Praktik penerapan pajak akomodasi municipal bagi tamu hotel telah menyebar di seluruh Jepang karena daerah-daerah wisata populer mencari cara untuk menghasilkan dana untuk mempromosikan diri kepada para wisatawan setelah pandemi COVID-19.
Tokyo sedang mempertimbangkan untuk meningkatkan pajak tersebut untuk pertama kalinya sejak menjadi daerah pertama di Jepang yang menerapkan sistem tersebut pada tahun 2002.
Saat ini, hotel-hotel di ibu kota menarik pajak sebesar 100 yen ($0,70) per orang per malam untuk menginap dengan biaya antara 10.000 yen hingga 15.000 yen, dan 200 yen per malam untuk kamar dengan biaya di atas 15.000 yen. Pajak yang terkumpul digunakan untuk biaya terkait pariwisata, termasuk untuk menjaga Wi-Fi publik gratis dan mengoperasikan pusat informasi pariwisata.

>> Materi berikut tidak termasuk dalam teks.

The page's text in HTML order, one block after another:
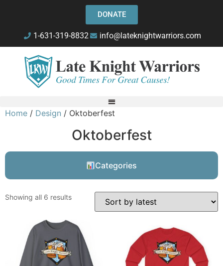
DONATE
1-631-319-8832 info@lateknightwarriors.com
Home / Design / Oktoberfest
Oktoberfest
Categories
Showing all 6 results
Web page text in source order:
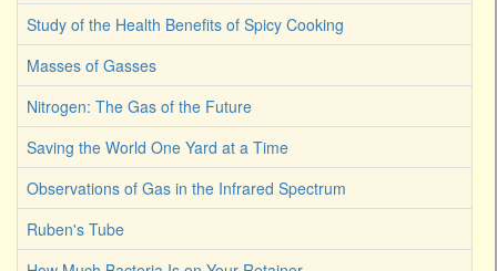
Study of the Health Benefits of Spicy Cooking
Masses of Gasses
Nitrogen: The Gas of the Future
Saving the World One Yard at a Time
Observations of Gas in the Infrared Spectrum
Ruben's Tube

Pendapatan yang terkumpul telah meningkat sejak tahun 2011, mencapai rekor tertinggi sekitar 2,7 miliar yen pada tahun fiskal 2019, tetapi mengalami penurunan pada tahun 2020 dan 2021 karena pembatasan perjalanan akibat pandemi dan penghentian sistem selama Olimpiade dan Paralimpiade Tokyo, menurut pemerintah Tokyo.
Dengan kembalinya para turis internasional belakangan ini, total pendapatan diperkirakan akan pulih pada tahun fiskal 2023, mencapai sekitar 1,7 miliar yen, demikian diungkapkan. Namun, angka tersebut masih jauh dari mencukupi untuk menutupi biaya promosi pariwisata ibu kota pada tahun yang sama, yang diperkirakan mencapai sekitar 26,4 miliar yen.
Karena kota dan prefektur bebas menetapkan tarif yang mereka kenakan secara independen, beberapa daerah telah menerapkan tarif tetap yang lebih tinggi daripada Tokyo. Kota Kanazawa dan Kyoto misalnya, menetapkan tarif tetap sebesar 500 yen dan 1.000 yen per malam, masing-masing.
"Waktu telah mengubah situasi seputar pajak akomodasi selama 20 tahun terakhir, sehingga kami perlu mempertimbangkan kembali dari sudut pandang keadilan juga," ungkap perwakilan pemerintah metropolitan Tokyo.
Dua prefektur dan enam kota di Jepang telah mengikuti langkah Tokyo dan menerapkan sistem pajak ini, sementara yang lain, termasuk kota Atami di Prefektur Shizuoka dan Prefektur paling selatan Jepang, Okinawa, sedang mempertimbangkan hal serupa.
Desa Kutchan di Hokkaido, yang menjadi rumah bagi resor ski populer Niseko, adalah satu-satunya lokasi yang telah menerapkan tarif pajak berdasarkan persentase dari jumlah yang dibayarkan untuk akomodasi. Sebesar 2 persen dari biaya kamar yang dibayar dikumpulkan, sedangkan tarifnya lebih tinggi untuk penginapan mewah, seperti kondominium di daerah tersebut yang biayanya melebihi 100.000 yen per malam.
Menerapkan pajak akomodasi di daerah-daerah yang belum melakukannya akan memerlukan penetapan tarif pajak, metode pengumpulan, dan mendefinisikan penggunaan dana yang terkumpul, yang memerlukan pemahaman dan kerjasama dari industri hotel setempat.
"Ada kekhawatiran bahwa (menerapkan sistem ini) akan membuat para wisatawan memilih lokasi lain, tetapi kami memerlukan dana untuk mempromosikan pariwisata, karena pendapatan pajak kota menurun akibat penuaan dan penurunan jumlah penduduk," kata Kanekiyo Morita, 55 tahun, yang memimpin Asosiasi Ryokan dan Hotel Onsen Atami.
"Kami ingin dana tersebut digunakan untuk kebijakan yang akan meningkatkan kenyamanan dan kepuasan para wisatawan," ujarnya.